The Secretary of Defense signed a memorandum on 19 April 2011 which articulates the Science and Technology (S&T) priorities for the Department of Defense (DoD). This memo flows from extensive planning including reviews of all defense missions and architectures to support those missions. The result: seven S&T priorities have been identified for strategic investment.
These seven priorities are:
(1) Data to Decisions – science and applications to reduce the cycle time and manpower requirements for analysis and use of large data sets.
(2) Engineered Resilient Systems – engineering concepts, science, and design tools to protect against malicious compromise of weapon systems and to develop agile manufacturing for trusted and assured defense systems.
(3) Cyber Science and Technology – science and technology for efficient, effective cyber capabilities across the spectrum of joint operations.
(4) Electronic Warfare / Electronic Protection – new concepts and technology to protect systems and extend capabilities across the electro-magnetic spectrum.
(5) Counter Weapons of Mass Destruction (WMD) – advances in DoD’s ability to locate, secure, monitor, tag, track, interdict, eliminate and attribute WMD weapons and materials.
(6) Autonomy – science and technology to achieve autonomous systems that reliably and safely accomplish complex tasks, in all environments.
(7) Human Systems – science and technology to enhance human-machine interfaces to increase productivity and effectiveness across a broad range of missions
The CTOvision blog will use these seven priorities to continue to inform our writing and analysis. We have already been focusing on Big Data topics that are directly relevant to all of these S&T areas and will continue to do so. Several of these topics are also closely related to Cyber Security, which has long been a focus area of this site.
We have a few immediate recommendations that flow from this memo:
- If you oversee technology activities at an integrator serving in the DoD market, this memo should help you build your roadmap of R&D efforts. The Pentagon is also building investment roadmaps but the R&D spending you can influence in your company may generate capabilities that accelerate DoD capabilities faster and may result in significant enhancements to the nation’s defense capabilities.

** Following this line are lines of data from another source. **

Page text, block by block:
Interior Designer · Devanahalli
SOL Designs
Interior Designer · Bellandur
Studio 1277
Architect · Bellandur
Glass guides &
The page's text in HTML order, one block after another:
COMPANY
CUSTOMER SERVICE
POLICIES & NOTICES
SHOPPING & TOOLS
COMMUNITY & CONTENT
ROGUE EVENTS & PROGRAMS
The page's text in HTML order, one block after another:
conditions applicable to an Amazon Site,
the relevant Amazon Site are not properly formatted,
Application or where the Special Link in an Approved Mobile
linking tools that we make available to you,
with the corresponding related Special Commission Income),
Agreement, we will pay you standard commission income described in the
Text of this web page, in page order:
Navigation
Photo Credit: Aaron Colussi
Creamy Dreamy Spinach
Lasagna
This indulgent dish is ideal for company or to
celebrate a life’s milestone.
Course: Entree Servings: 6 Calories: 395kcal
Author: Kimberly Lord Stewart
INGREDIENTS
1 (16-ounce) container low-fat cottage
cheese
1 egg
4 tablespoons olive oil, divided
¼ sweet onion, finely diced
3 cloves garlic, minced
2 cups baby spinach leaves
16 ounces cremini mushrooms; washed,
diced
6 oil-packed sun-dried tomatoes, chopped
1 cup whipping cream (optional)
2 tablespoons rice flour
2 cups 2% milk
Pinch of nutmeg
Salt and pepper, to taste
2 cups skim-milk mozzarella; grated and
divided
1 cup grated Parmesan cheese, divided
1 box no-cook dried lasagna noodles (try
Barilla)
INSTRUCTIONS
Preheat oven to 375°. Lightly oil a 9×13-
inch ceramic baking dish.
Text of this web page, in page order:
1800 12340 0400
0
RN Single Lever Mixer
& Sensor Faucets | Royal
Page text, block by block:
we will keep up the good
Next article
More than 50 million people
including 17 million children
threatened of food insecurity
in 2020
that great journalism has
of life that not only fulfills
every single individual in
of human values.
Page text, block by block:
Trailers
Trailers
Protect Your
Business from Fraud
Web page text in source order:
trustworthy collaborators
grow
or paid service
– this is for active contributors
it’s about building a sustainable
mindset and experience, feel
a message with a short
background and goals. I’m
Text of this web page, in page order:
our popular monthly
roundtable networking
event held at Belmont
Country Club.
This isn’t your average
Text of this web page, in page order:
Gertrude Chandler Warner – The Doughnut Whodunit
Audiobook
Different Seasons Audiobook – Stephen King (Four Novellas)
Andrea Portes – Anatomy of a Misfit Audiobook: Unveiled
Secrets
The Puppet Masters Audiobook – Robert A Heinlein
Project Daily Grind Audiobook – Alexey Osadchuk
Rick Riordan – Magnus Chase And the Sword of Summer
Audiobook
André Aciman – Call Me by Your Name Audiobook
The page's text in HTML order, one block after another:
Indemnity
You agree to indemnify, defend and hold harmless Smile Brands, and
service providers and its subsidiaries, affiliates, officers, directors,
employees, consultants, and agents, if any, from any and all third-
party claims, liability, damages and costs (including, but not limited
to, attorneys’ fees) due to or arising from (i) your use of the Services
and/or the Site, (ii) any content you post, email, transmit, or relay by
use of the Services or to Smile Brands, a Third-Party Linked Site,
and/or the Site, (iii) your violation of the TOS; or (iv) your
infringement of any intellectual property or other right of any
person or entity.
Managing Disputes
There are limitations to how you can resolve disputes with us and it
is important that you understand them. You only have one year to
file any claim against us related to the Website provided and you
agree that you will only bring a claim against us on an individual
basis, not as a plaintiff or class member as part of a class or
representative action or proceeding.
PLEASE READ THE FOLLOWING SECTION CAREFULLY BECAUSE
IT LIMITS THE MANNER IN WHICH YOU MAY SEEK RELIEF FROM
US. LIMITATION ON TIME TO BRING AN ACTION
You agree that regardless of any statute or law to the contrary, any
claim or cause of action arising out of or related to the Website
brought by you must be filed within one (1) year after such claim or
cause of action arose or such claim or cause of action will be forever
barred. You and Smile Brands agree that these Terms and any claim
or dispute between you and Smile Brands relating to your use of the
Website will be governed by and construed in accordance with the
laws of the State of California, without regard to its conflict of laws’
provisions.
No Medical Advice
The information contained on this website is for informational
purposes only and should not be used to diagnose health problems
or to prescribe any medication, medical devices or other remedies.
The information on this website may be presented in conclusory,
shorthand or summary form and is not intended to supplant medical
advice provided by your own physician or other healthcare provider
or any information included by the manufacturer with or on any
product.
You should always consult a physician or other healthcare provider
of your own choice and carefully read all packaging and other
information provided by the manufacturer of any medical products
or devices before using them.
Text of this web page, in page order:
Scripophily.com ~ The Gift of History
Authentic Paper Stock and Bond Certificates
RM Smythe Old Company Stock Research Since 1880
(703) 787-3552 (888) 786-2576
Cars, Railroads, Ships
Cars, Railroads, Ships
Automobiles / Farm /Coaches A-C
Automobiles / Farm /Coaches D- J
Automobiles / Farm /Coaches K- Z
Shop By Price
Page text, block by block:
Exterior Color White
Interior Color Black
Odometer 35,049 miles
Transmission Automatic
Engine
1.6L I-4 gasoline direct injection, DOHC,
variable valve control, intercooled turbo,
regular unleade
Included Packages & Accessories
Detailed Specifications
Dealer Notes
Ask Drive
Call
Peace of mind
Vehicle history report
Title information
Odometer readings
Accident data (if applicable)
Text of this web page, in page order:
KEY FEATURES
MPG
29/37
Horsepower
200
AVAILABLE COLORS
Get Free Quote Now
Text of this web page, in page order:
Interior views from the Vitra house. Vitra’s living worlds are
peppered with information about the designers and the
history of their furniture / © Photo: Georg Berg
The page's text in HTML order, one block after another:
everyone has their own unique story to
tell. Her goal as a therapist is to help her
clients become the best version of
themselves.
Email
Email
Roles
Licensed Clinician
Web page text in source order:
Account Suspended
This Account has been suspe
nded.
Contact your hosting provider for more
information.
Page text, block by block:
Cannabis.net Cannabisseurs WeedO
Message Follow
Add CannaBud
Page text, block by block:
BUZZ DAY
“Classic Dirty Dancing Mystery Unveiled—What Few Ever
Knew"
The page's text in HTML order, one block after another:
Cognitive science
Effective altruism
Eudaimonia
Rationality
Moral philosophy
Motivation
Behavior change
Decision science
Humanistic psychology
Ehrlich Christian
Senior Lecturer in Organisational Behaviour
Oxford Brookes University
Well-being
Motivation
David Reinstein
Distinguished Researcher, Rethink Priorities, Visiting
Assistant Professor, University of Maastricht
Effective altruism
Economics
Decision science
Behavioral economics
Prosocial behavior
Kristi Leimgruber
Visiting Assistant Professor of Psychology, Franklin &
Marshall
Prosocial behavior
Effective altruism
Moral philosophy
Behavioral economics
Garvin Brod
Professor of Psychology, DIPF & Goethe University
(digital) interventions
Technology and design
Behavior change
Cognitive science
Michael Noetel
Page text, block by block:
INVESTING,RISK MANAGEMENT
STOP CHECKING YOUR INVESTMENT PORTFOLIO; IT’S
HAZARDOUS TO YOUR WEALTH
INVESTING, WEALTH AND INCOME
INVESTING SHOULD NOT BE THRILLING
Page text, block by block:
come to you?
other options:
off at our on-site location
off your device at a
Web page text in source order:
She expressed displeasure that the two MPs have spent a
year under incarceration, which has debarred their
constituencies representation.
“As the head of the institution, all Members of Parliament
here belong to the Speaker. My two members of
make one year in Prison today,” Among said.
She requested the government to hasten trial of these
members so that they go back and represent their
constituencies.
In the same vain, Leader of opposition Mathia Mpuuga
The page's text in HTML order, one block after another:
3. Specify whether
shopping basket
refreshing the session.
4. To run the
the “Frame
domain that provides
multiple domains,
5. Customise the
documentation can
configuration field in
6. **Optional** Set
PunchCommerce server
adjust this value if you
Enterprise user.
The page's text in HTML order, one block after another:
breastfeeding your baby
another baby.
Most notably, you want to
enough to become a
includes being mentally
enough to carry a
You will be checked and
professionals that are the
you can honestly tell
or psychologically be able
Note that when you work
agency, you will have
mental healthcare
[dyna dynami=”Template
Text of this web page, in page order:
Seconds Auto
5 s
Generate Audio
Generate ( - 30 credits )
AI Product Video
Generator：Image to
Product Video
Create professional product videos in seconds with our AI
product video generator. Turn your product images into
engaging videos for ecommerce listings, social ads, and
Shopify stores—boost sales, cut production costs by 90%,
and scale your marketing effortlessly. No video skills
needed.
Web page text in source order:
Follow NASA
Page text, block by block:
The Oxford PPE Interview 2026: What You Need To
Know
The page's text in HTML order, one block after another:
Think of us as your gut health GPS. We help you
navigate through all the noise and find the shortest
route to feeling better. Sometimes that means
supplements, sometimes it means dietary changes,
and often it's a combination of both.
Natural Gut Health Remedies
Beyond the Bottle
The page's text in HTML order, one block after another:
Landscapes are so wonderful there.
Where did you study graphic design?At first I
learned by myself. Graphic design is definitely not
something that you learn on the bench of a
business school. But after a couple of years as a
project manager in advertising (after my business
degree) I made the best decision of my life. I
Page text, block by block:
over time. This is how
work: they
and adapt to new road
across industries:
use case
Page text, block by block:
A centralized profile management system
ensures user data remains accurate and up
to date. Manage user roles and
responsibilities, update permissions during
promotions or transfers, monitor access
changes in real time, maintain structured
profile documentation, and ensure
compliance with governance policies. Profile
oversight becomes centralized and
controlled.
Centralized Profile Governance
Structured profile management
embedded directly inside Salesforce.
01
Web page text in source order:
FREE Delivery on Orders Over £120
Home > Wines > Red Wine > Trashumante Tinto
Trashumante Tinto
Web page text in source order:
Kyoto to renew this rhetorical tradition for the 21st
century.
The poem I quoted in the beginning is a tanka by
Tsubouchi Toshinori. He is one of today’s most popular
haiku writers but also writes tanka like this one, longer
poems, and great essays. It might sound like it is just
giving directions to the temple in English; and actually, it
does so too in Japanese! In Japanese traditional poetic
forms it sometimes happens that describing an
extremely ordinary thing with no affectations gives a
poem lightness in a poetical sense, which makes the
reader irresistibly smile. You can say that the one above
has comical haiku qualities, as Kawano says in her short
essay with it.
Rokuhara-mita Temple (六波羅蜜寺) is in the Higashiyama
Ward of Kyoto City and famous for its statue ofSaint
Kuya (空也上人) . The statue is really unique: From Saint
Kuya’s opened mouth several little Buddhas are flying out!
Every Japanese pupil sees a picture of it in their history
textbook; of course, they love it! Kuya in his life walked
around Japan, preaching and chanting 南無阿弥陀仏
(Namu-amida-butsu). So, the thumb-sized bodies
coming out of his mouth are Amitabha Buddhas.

- If you serve DoD by providing solutions, you should immediately invest time in learning and implementing solutions based on the stack of capabilities in the Hadoop Framework. For some ideas on how see Common Hadoopable Problems.
- You will find continued articulation of use cases for Big Data, including use cases that flow from this DoD S&T agenda, in the Government Big Data Newsletter. Please sign up to receive this letter and stay in tune with these mission needs.
- Learn more about how you can reduce the cycle time and manpower requirements for the analysis of and use of large data sets by tapping into the wealth of free information at Cloudera.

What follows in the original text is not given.